Whatever the stage of your project or writing life, know that all writers, if they desire to become commercially published, must cross the Epiphany Line sooner or later.
by Michael Neff
First of all, what is the "Epiphany Line"? The EL is a state of mind crucial to any writer desirous of commercial publication, and one which clearly divides the 99% of aspiring authors from the 1% of those who've learned the hard way how challenging it is to have their expertise and projects taken seriously by professionals in the publishing business. But are the percentages so drastic as depicted here? Yes, and probably even more so. Consider the very small number of first time authors who emerge with publishing contracts from major houses, or even well-regarded indie presses (a few hundred total?), and then compare to the hundreds of thousands of writers in America struggling valiantly yet vainly to accomplish this same feat. Viewed from this perspective, we come to a knowledge of true writer pathos on a scale previously unimagined: instances of duress and disappointment inflicted each day on hundreds if not thousands of writers as their manuscripts get routinely rejected by agents.
But how does the EL finally come about, or rather, fail to come about? Before the line can be crossed, before a writer can enter a state of mind that enables a forward movement towards success (if the desire is to become commercially published), he or she, by one means or another, must view their project through the eyes of an editorial professional in their chosen genre. We've said this before. But why doesn't it come easy? It isn't natural, has to be learned, and circumstances of one kind or another arise to prevent this vision. Whether it be a failure to properly immerse in the contemporary world of their chosen genre (reading books and interviews, studying deals at Publisher’s Marketplace, talking with editors at conferences or elsewhere), or an inability to rise above limitations imposed by their current writer’s group (consistently providing encouraging yet unproductive advice), or bad advice from those they believe possess an adequate comprehension of the current book market (e.g., freelance editors of one stripe or another who are removed from current market realities or who fail to differentiate necessary tropes from overused tropes), the writer is deprived of the consciousness necessary to make crucial edits or changes to the story.
Put quite simply, if you write mysteries loved by your friends and fellow writers, and perhaps even your paid freelance editor (who most likely has never worked in the New York publishing business), but can’t produce a thing other than pale imitations of Miss Marple, no editor or agent who represents the mystery genre will ever take you or your work seriously.

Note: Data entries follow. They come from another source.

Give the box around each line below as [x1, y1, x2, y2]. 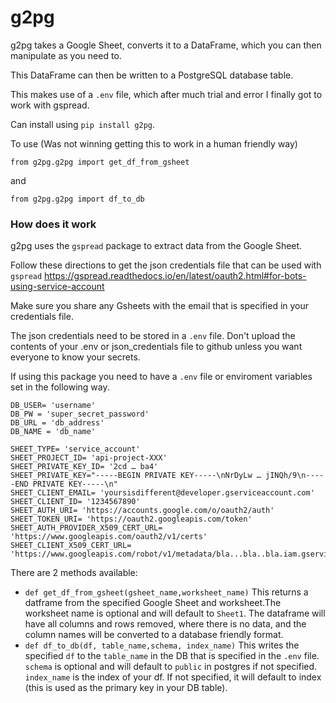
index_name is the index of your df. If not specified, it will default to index [24, 671, 322, 683]
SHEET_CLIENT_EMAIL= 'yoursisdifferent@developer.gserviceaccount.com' [10, 488, 315, 498]
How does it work [10, 217, 97, 231]
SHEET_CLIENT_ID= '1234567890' [10, 497, 141, 507]
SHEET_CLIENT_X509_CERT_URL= [10, 541, 132, 551]
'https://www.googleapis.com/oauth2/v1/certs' [10, 532, 208, 542]
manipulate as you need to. [10, 49, 122, 61]
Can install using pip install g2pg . [10, 118, 156, 130]
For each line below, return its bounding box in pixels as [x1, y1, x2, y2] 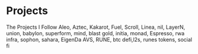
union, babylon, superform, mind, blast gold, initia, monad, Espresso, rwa [6, 29, 185, 36]
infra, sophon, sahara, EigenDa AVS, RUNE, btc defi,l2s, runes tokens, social [6, 36, 193, 43]
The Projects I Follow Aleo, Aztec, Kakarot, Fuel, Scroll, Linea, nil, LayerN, [6, 23, 186, 31]
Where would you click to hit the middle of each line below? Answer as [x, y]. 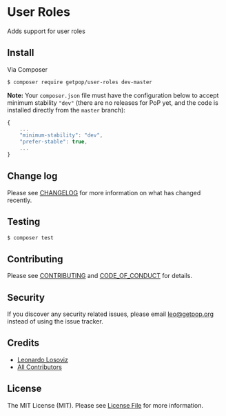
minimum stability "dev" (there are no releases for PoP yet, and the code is [113, 102]
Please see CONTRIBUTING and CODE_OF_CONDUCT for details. [100, 276]
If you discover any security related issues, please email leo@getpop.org [111, 314]
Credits [23, 343]
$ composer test [30, 238]
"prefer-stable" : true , [54, 142]
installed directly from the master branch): [66, 110]
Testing [24, 222]
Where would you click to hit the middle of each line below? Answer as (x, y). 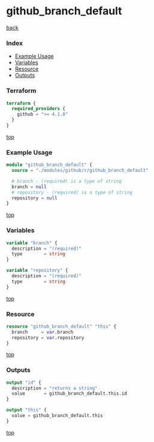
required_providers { (39, 109)
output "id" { (24, 382)
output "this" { (26, 410)
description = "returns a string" (55, 388)
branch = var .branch (43, 332)
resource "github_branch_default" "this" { (61, 326)
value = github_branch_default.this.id (70, 393)
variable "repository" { (37, 271)
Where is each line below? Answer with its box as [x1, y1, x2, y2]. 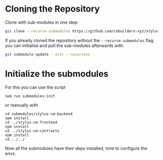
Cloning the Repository [5, 3, 100, 15]
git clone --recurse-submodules [5, 29, 70, 33]
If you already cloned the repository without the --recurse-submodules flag [5, 37, 154, 43]
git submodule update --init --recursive [5, 52, 90, 57]
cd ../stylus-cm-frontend [5, 120, 57, 125]
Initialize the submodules [5, 68, 109, 79]
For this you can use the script [5, 84, 66, 90]
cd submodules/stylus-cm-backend [5, 111, 73, 116]
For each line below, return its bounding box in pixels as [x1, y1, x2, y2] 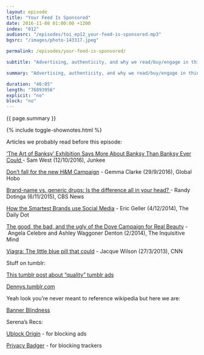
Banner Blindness [6, 306, 50, 314]
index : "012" [6, 26, 39, 32]
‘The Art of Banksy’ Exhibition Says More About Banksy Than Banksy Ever [6, 150, 191, 157]
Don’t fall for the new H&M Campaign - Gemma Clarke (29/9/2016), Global [6, 168, 192, 176]
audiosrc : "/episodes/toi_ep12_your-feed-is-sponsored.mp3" [6, 32, 162, 38]
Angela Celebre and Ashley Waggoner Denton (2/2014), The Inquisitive [7, 229, 185, 237]
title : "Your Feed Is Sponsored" [6, 15, 91, 21]
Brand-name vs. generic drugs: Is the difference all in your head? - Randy [6, 187, 191, 194]
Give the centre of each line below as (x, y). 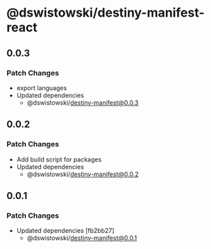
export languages (42, 87)
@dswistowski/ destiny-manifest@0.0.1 (82, 238)
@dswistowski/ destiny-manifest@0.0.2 (83, 174)
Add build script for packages (59, 159)
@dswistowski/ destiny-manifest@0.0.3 (83, 103)
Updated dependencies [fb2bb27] (66, 231)
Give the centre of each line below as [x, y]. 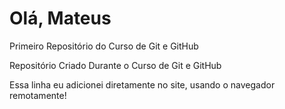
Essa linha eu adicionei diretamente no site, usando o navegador [142, 84]
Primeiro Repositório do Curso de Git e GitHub [104, 46]
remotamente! [38, 95]
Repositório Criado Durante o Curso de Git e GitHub [115, 65]
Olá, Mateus [60, 18]
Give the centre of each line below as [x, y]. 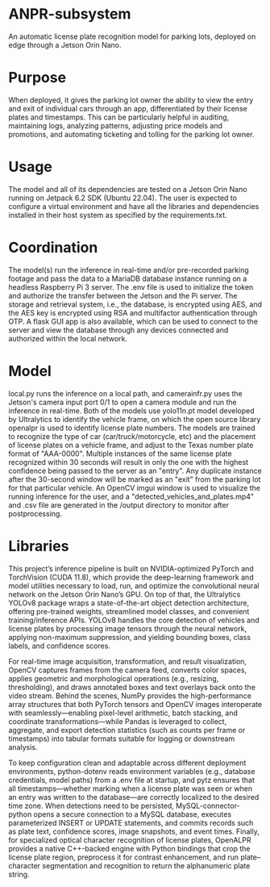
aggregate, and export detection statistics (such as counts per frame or [127, 730]
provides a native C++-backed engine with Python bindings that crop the [129, 848]
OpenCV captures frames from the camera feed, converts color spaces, [128, 670]
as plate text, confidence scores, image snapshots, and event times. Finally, [134, 831]
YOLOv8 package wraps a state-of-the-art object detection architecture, [129, 603]
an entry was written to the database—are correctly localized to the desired [134, 797]
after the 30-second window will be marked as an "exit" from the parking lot [135, 479]
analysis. [23, 747]
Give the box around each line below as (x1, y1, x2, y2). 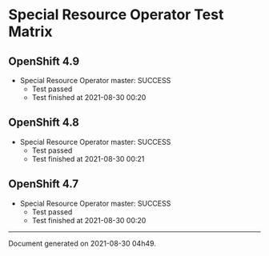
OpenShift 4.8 (8, 116, 80, 130)
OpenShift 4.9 (8, 54, 80, 68)
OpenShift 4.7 (8, 178, 78, 191)
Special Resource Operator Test (8, 6, 224, 24)
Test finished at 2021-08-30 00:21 (31, 154, 145, 163)
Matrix (8, 22, 53, 41)
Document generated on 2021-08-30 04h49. (8, 238, 156, 248)
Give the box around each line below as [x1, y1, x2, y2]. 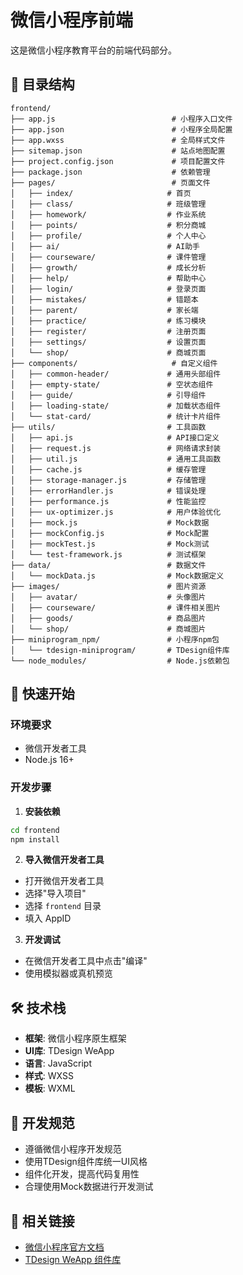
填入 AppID [24, 912, 72, 925]
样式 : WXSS [24, 1070, 74, 1082]
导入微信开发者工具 [24, 854, 105, 866]
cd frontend [10, 825, 60, 835]
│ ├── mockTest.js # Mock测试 [10, 539, 210, 549]
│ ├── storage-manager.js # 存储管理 [10, 475, 207, 485]
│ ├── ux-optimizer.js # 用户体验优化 [10, 507, 222, 517]
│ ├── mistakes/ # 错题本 [10, 294, 199, 305]

Now the question becomes, how do writers transcend life in the 99% and cross the EL to the one percent promised land? What might lead them to a cognizance of reality? It can happen in various ways, by accident or no, but always preceded by trial and error groping as false signals are received concerning the commercial viability of their writing (see above) thus leading to false confidence. Regardless, the writer naturally grows frustrated and tired of unsuccessful efforts (if they‘re smart), and if determined not to fail, seeks new sources of information and inspiration. Perhaps by happenstance the writer reads an article that clicks with them, or speaks to a professional who waves the red flag regarding what they’re doing wrong or what is specifically missing from their voice or manuscript that results in rejection after rejection--whatever the source of cognizance, the writer, perhaps for the first time, declines to fall back on old sources of corroboration and at last recognizes the previous futility, as well as the state of false confidence, and in the next breath, understands what lies ahead--perhaps many months of rethinking and rewrites.
If you are near the Epiphany Line, or you’ve crossed it already, a lot of what we say here will resonate with you. If you have endured months or years of rejections, perhaps you need to point your toe over the line, just to test. And don’t feel down about all this, or discouraged. Learn from it. Understand that all writers make the same mistakes, learn the same lessons, fall down and get up. The neophyte mystery writer holding her Miss Marple close and dear, as she might a mother’s warmth, must one day leave home and apply for a job with a suitable resume.